[Records from a data source]
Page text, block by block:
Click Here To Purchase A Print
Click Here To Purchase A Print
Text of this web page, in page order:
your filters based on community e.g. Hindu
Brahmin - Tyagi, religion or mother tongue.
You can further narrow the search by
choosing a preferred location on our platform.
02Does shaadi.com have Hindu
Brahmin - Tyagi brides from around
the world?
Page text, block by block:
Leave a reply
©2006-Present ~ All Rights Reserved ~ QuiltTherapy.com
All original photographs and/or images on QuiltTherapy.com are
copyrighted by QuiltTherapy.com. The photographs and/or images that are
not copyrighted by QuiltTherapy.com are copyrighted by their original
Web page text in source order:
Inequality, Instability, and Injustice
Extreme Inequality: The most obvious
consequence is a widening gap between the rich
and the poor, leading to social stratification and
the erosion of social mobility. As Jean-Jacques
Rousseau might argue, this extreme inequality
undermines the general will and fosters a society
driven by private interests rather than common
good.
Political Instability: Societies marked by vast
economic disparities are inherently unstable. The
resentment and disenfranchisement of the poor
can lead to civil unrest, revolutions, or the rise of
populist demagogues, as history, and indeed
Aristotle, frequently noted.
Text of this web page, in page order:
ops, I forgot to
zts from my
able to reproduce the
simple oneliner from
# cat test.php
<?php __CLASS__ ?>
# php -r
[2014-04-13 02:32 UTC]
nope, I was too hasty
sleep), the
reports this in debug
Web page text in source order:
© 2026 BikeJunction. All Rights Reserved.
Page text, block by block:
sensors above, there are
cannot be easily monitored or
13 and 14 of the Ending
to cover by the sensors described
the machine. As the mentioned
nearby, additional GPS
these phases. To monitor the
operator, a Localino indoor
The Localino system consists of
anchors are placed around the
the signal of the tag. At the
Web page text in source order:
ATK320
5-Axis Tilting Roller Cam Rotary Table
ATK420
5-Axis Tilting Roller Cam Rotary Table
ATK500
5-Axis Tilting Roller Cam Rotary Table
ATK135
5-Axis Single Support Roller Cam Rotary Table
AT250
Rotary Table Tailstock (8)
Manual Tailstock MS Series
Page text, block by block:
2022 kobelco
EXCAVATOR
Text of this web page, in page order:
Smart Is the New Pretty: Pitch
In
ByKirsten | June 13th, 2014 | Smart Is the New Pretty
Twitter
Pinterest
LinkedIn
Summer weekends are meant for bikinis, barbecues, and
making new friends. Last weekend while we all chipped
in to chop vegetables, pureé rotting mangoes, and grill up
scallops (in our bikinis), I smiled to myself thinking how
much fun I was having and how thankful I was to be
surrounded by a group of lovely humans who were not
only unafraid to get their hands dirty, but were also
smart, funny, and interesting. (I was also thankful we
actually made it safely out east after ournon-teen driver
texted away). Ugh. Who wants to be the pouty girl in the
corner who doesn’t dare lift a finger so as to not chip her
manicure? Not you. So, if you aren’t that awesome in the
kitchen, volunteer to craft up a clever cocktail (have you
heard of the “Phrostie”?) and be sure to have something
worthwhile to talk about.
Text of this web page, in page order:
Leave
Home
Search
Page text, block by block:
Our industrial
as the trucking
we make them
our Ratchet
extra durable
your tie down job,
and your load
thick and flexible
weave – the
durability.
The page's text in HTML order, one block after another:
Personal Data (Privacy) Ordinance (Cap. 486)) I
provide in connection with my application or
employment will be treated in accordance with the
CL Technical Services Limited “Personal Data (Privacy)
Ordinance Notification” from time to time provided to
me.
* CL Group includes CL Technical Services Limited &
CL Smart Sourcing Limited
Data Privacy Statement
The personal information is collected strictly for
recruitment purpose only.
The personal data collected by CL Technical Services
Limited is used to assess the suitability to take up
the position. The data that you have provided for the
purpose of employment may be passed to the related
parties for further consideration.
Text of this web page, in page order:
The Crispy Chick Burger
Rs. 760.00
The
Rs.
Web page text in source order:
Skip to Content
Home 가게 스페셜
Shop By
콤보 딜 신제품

==

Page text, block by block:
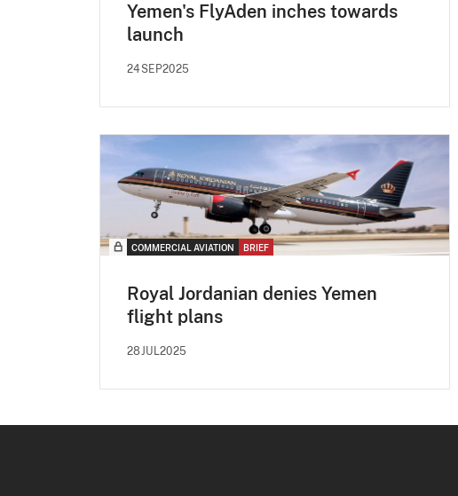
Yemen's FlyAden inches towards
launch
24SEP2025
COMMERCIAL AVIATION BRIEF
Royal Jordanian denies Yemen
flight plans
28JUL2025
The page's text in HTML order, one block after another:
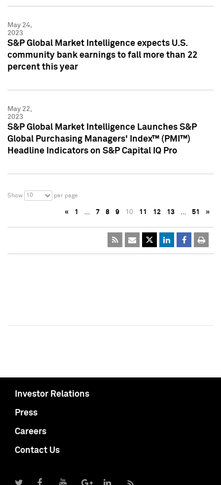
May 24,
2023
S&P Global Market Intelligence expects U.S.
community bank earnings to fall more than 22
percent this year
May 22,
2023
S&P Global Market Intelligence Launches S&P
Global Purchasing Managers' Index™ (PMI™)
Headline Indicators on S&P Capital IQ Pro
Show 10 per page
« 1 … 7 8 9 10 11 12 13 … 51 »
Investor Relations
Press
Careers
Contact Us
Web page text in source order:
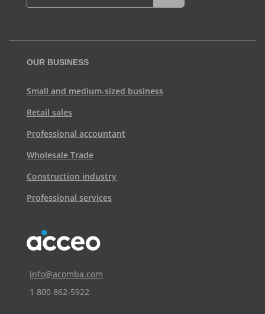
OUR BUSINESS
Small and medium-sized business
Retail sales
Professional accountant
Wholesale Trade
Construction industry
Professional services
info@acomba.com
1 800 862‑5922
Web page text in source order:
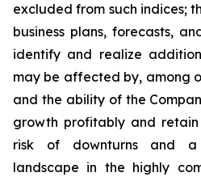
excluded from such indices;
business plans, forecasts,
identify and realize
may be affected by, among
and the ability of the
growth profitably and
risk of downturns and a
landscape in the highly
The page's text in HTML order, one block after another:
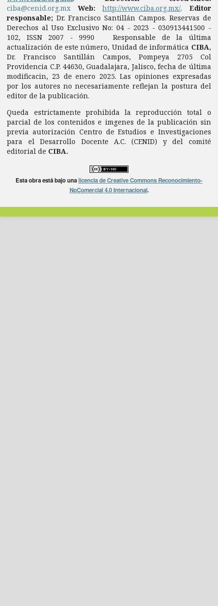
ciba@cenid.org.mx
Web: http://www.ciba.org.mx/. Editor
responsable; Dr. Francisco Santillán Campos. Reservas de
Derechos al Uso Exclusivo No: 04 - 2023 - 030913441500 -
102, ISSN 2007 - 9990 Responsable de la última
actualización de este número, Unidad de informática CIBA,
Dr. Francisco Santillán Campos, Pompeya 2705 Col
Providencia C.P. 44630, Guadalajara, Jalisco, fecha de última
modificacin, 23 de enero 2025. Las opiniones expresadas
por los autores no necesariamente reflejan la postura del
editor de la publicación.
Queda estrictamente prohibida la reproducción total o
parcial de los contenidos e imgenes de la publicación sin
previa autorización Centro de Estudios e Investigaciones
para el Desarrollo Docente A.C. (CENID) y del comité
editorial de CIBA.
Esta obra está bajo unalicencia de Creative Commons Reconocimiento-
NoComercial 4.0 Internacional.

Task objective
Look through the entries and work out how many lines have the word "Yemen" in them; reply with that number only.

Answer space
2